(Items listed in a dataset)
━━━━━━━━━━━━━━━━

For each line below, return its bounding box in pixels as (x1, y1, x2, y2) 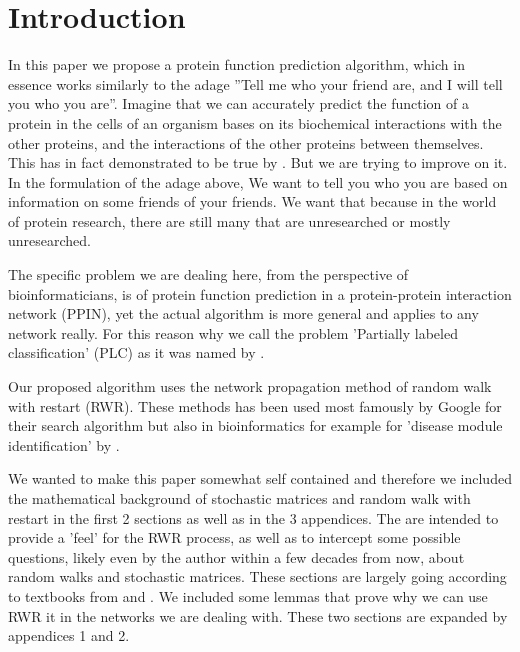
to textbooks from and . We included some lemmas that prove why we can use (8, 585, 488, 606)
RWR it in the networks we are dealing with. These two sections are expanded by (8, 605, 508, 626)
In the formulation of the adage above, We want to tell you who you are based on (8, 171, 508, 192)
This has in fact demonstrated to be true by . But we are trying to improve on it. (8, 152, 508, 173)
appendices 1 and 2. (8, 625, 130, 646)
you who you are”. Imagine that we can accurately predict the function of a (8, 93, 469, 114)
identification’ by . (8, 434, 120, 455)
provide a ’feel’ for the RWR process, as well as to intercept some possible (8, 527, 461, 548)

━━━━━━━━━━━━━━━━

# Work request
Every line from the one containing "This has in" through the last line of the entries should be output exactly; nothing else belongs in the reply.

# Your solution
This has in fact demonstrated to be true by . But we are trying to improve on it. (8, 152, 508, 173)
appendices 1 and 2. (8, 625, 130, 646)
you who you are”. Imagine that we can accurately predict the function of a (8, 93, 469, 114)
identification’ by . (8, 434, 120, 455)
provide a ’feel’ for the RWR process, as well as to intercept some possible (8, 527, 461, 548)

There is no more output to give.